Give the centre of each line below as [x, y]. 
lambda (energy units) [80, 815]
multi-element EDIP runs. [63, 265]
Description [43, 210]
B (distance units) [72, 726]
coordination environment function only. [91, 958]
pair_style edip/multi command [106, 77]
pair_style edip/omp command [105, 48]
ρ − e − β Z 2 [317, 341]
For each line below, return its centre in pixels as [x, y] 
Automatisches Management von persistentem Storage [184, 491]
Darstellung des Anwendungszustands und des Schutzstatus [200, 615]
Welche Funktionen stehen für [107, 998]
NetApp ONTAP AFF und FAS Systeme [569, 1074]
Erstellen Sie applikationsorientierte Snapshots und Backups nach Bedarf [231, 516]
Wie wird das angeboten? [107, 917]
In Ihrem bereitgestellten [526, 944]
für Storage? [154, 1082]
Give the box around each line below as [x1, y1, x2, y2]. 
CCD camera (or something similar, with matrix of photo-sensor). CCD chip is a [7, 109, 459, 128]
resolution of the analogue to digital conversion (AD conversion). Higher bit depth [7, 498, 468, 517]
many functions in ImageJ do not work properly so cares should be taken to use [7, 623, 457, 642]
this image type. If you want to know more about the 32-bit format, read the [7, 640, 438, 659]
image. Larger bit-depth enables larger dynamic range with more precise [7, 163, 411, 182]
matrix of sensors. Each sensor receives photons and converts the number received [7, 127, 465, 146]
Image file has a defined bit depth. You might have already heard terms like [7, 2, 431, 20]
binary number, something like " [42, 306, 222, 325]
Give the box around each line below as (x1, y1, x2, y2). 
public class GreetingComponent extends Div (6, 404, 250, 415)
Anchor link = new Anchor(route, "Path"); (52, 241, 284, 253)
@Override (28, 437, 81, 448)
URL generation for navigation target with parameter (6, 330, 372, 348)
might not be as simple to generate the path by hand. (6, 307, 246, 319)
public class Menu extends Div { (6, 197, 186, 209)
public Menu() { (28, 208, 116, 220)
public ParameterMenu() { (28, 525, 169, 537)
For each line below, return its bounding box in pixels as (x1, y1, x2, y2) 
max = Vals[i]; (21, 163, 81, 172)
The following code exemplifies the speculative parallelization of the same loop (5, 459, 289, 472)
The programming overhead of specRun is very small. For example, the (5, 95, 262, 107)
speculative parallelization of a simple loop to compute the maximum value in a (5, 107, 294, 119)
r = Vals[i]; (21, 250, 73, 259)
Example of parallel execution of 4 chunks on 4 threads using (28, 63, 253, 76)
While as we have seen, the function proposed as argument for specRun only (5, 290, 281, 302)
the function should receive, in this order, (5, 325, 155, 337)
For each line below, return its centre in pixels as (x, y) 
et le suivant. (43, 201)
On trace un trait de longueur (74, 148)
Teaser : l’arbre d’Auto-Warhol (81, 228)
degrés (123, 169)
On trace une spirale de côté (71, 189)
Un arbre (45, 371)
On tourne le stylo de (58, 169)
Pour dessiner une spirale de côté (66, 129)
•••••
In the entries above, find each line with the word "côté" and return it.

On trace une spirale de côté (71, 189)
Pour dessiner une spirale de côté (66, 129)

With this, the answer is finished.